The Bank of England faced calls to halt its interest rate hikes following a setback in the summer that raised concerns of a possible recession. Official data revealed a 0.5 percent contraction in GDP for July, significantly worse than the predicted 0.2 percent decline. The slump was attributed to factors such as strikes by doctors and teachers, along with adverse weather conditions.

Goldman Sachs, the US investment bank, revised its UK growth forecast downward in response to this report, which added to mounting evidence of the adverse effects of interest rate hikes on households and the broader economy.

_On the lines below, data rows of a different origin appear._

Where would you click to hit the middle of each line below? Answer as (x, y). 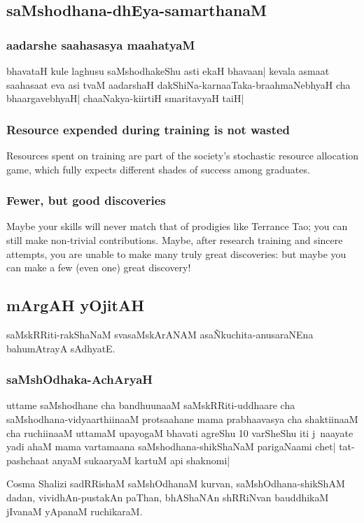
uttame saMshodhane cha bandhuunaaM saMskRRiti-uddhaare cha (151, 405)
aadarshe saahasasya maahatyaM (101, 44)
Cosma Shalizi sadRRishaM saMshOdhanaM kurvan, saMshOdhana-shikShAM (176, 483)
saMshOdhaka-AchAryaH (80, 379)
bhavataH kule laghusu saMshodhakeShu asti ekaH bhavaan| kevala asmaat (168, 71)
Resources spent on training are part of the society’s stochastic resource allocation (183, 155)
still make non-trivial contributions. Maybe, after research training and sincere (175, 240)
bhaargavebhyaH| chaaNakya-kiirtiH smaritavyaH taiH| (125, 98)
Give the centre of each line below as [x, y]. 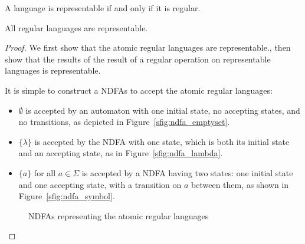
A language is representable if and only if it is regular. [103, 8]
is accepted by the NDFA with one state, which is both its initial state [162, 141]
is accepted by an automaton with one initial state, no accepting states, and [163, 110]
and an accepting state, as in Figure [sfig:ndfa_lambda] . [121, 153]
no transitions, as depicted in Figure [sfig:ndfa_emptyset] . [124, 122]
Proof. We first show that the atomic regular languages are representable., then [148, 47]
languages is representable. [53, 70]
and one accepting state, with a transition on [100, 184]
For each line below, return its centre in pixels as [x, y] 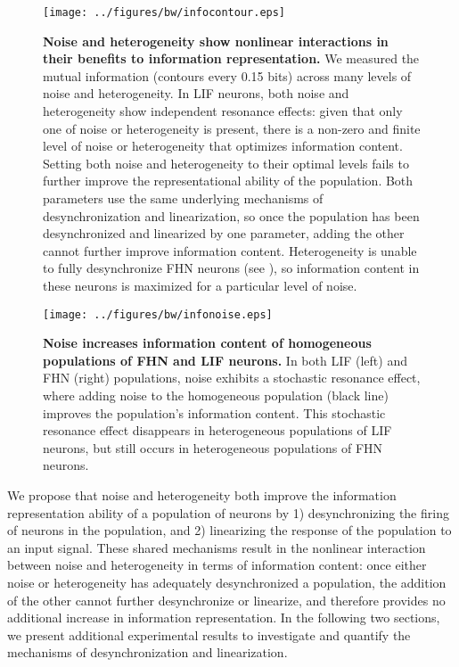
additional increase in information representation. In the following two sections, [224, 618]
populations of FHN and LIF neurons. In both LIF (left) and [225, 360]
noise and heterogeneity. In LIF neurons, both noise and [196, 93]
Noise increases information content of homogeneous [207, 343]
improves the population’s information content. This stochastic [214, 412]
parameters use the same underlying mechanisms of [183, 198]
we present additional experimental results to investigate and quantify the [209, 634]
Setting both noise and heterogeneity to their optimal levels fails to [226, 163]
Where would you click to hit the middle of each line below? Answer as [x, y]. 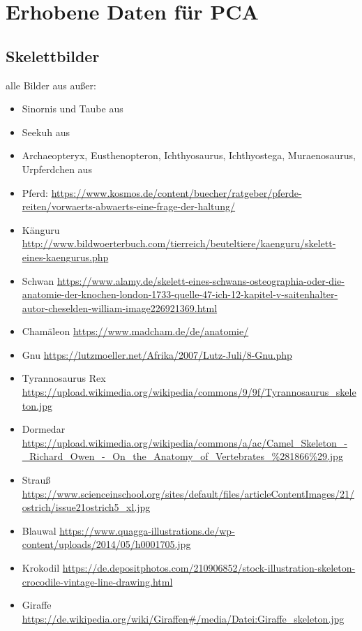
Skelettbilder [53, 55]
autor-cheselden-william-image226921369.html [120, 307]
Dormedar [44, 429]
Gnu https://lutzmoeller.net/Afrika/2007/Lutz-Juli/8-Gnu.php [157, 354]
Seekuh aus [46, 132]
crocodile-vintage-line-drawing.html [97, 581]
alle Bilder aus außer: [51, 85]
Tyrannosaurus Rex [64, 378]
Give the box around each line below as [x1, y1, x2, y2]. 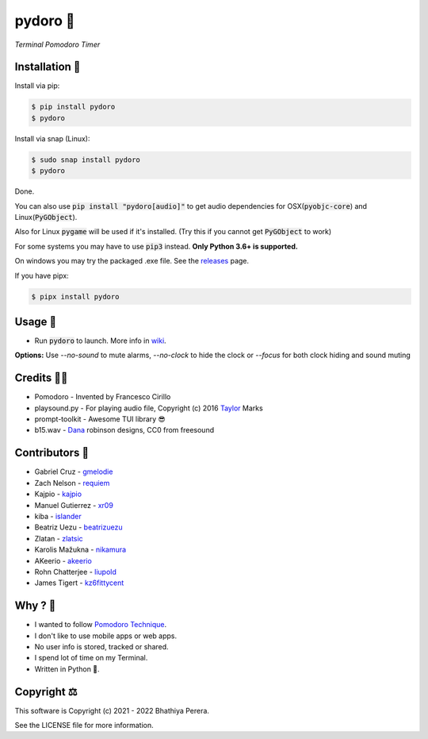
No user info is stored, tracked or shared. [34, 641, 170, 651]
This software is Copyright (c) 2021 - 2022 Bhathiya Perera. [14, 706, 210, 715]
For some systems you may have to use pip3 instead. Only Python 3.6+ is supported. [14, 241, 299, 251]
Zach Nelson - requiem [34, 478, 110, 487]
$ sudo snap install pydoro [31, 155, 140, 164]
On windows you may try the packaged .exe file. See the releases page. [14, 256, 250, 266]
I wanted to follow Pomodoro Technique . [34, 620, 167, 629]
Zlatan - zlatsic [34, 533, 83, 543]
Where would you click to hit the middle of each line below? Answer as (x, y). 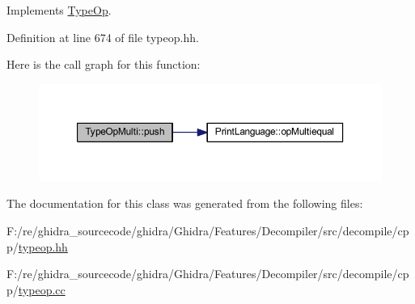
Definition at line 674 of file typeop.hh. (103, 37)
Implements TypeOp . (59, 10)
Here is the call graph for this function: (104, 64)
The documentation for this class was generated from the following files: (185, 203)
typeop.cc (42, 289)

Separate data revealed that mortgage arrears reached their highest level since 2016.

Since December 2021, interest rates have been raised 14 times as part of the Bank of England's efforts to combat inflation, with expectations of another increase to 5.5 percent in the coming week.

The Institute of Directors advocated for the preservation of the current interest rates, underscoring the importance of granting the Bank sufficient time to observe the effects of its measures, rather than the potential consequences of overaggressive adjustments. Similarly, the Institute of Chartered Accountants in England and Wales, voiced apprehension over the potential negative repercussions of excessive rate increases on the economy, considering the substantial time gap between rate hikes and their actual influence on the real economy.

Meanwhile the Bank of England governor Andrew Bailey hinted that interest rates were approaching their peak but acknowledged potential disagreements among the Bank's rate-setters regarding how far to proceed. Some members advocated for patience, as the negative consequences of previous rate hikes are still unfolding, while others argued that allowing inflation to spiral out of control poses a greater risk.

Official data showed July's GDP contracted by 0.5%, surpassing the anticipated 0.2% decline.

The July GDP data, published by the Office for National Statistics (ONS), followed a 0.5 percent growth in June. Despite July's setback, the ONS noted a positive overall trend, with a 0.2 percent growth in GDP over the three months to July. The figures indicated that industrial action by NHS, teaching, and rail staff, coupled with unusually wet weather, impacted sectors such as retail, construction, and summer campsites.

While some experts voiced concerns about a potential recession and suggested that the rapid slowdown could be a harbinger of an impending recession, others believe while another rate hike is likely, the GDP reading supports the case for the Bank to assess the extent of weakened demand before taking further action.

Goldman Sachs revised its GDP growth outlook for the year from 0.5 percent to 0.3 percent in response to the new data. However, not all pundits interpreted July's setback as the start of a sustained downturn. Leading economists in the country expressed skepticism, attributing July's decline to specific, non-recurring factors.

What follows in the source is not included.